Other colour combinations have been used to represent Australia:

 blue (NSW) and maroon (Qld) together have been used by the Australia National Rugby League Team from 1908-1928 and again on commemorative jerseys, and by the Australia National Rugby Union Team from 1899-1929. 
 red, white and blue, and
 blue and gold.

According to the Australian government, "green and gold have been popularly embraced as Australia’s national sporting colours" since the late 1800s. Nearly every current Australian national sports team wears them (although the hues and proportions of the colours may vary between teams and across eras). Australia's cricket team first wore the colours in 1899, in the form of the baggy green, the cap presented to Australian cricket players.

History
The first Australian national sporting team to wear green and gold was the Australian cricket team that toured England in 1899. Their clothes were the traditional white, but the captain Joe Darling arranged for green and gold caps and blazers to be worn for the opening match of the Ashes series. Previously, the team had had no uniform cap or blazer colours but wore an assortment of club or state colours. The Australian cricket team continued to use the colours thereafter, and in 1908 the colours were ratified as the official team colours for future Australian cricket teams. During subsequent discussions by members of the New South Wales Cricket Association, the colours were reportedly referred to as "gum-tree green" and "wattle-gold". Australian national colours have switched between green and blue often throughout history causing some Australians to confuse the two.

The Australasian Olympic team adopted "green and wattle" in 1908, but not every team played in the colours. In the 1912 Olympics, an official Australian uniform was adopted for the first time: green vests with gold trimming, and white shorts with green and gold trimming.

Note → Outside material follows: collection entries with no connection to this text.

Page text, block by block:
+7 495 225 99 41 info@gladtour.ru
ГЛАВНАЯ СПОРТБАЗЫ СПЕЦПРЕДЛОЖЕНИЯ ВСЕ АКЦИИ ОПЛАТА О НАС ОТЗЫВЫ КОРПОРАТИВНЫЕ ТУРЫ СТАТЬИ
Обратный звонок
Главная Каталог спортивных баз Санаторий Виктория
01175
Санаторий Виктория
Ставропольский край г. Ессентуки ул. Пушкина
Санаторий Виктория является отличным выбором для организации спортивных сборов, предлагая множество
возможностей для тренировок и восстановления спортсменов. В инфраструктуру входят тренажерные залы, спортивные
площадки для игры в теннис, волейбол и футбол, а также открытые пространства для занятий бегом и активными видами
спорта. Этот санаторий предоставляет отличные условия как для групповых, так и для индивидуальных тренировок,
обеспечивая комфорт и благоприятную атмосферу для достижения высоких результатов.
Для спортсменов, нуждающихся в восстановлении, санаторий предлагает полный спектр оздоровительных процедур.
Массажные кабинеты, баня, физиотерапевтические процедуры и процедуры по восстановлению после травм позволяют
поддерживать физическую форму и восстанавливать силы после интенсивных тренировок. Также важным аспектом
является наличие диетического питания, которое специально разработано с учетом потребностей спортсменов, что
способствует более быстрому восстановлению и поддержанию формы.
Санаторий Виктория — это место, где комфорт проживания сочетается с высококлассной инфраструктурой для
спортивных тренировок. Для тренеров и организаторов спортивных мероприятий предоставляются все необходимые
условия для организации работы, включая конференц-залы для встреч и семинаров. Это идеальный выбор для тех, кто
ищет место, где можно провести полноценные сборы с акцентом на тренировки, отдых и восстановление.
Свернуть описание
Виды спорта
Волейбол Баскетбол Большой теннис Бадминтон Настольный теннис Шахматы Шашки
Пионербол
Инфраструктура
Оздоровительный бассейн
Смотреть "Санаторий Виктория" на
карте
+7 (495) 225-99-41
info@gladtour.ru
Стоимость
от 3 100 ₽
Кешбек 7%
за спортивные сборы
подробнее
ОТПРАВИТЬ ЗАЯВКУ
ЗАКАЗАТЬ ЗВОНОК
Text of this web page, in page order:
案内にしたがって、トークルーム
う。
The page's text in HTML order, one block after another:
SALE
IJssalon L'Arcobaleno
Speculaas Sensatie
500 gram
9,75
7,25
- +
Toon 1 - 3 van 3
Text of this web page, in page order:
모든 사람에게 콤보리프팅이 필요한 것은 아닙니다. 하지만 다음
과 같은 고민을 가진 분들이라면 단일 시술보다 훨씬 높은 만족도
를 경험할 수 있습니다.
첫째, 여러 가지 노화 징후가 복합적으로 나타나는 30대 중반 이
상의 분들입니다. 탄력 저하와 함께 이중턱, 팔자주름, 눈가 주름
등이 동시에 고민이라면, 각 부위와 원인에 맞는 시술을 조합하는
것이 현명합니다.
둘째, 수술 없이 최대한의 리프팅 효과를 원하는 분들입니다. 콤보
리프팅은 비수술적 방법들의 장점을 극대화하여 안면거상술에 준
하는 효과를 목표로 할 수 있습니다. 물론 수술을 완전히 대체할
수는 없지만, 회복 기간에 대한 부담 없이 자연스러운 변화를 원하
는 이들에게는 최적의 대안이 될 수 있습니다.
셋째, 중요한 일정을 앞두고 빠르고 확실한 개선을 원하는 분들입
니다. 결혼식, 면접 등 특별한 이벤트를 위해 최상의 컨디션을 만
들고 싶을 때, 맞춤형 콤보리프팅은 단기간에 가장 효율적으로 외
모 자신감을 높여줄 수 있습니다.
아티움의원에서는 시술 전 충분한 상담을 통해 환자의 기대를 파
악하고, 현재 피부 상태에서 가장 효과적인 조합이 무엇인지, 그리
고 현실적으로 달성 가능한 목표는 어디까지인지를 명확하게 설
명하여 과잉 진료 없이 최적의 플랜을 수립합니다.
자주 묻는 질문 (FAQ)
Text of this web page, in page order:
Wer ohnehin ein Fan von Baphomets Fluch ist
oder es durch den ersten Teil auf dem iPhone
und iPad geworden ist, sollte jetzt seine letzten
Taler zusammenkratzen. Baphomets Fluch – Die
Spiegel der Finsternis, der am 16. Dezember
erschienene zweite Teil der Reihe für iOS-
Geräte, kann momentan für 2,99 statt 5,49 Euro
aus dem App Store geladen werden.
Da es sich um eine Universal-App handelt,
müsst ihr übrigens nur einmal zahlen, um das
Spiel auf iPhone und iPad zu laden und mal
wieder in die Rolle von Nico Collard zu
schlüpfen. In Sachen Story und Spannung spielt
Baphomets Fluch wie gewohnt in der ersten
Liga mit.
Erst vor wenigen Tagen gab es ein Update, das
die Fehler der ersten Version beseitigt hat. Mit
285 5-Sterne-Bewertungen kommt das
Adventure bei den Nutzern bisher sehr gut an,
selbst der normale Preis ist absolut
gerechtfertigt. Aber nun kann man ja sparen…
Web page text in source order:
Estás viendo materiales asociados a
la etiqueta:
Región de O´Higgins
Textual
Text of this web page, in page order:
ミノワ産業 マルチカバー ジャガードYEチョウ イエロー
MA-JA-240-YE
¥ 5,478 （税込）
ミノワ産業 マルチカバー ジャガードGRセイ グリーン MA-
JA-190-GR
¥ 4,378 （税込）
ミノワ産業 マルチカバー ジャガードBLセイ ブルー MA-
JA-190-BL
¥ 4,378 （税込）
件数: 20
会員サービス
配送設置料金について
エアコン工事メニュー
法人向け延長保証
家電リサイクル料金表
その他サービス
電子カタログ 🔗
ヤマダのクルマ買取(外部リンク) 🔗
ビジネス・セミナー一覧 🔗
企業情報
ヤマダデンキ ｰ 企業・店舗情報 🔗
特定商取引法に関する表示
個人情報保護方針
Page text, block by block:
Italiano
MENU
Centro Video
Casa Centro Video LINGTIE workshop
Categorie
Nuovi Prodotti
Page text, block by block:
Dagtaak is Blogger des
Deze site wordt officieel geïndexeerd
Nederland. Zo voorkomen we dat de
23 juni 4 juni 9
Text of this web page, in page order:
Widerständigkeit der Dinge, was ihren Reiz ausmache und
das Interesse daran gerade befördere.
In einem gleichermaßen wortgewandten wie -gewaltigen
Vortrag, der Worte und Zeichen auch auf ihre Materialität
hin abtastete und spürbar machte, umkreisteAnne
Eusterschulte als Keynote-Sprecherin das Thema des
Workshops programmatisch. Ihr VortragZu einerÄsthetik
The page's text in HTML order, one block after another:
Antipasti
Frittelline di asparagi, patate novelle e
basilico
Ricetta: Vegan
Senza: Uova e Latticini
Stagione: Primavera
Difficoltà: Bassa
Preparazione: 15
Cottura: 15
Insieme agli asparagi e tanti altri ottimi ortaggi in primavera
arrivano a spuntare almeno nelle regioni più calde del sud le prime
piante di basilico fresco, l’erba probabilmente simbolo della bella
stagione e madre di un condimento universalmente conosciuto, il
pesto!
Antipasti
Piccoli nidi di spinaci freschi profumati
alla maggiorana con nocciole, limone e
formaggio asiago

Of the football codes, the Australian national soccer team first wore green and gold in 1924 with the Australian national rugby league team and Australia national rugby union team following in 1928 and 1929 respectively.

Uses

Sports teams

Teams that wear the green and gold include:
 the Australia cricket team (one day cricket and Twenty20 cricket);
 the Australian Summer Olympics team;
 the Wallabies (rugby union);
 the Kangaroos (rugby league);
 the Jillaroos (rugby league);
 the Wallaroos (rugby union);
 the Diamonds (netball);
 the Socceroos (men's association football (soccer));
 the Matildas (women's association football (soccer));
 the Boomers (men's basketball);
 the Opals (women's basketball);
 the Kookaburras (men's field hockey);
 the Hockeyroos (women's field hockey);
 the Mighty Roos (ice hockey);
 the Volleyroos (men's volleyball);
 the Australia Davis Cup team (men's tennis);
 the Australia Fed Cup team (women's tennis);
 the Australian national touch football teams;
 the Australia national baseball team in the World Baseball Classic;
 the Sharks (men's field lacrosse);
 the Australia women's national lacrosse team (women's lacrosse);
 the Australia national indoor lacrosse team (box lacrosse);
 Team Australia on UFC The Smashes The Ultimate Fighter: The Smashes
 the Wizards of Aus Australian men's roller derby team
 The Australian Outback Gridiron Team 
 The Australian Powerlifting team

Since 1961, the Wallabies have worn a gold jersey with green lettering and trim; they changed from a primarily green jersey to avoid a colour clash with the Springboks of South Africa.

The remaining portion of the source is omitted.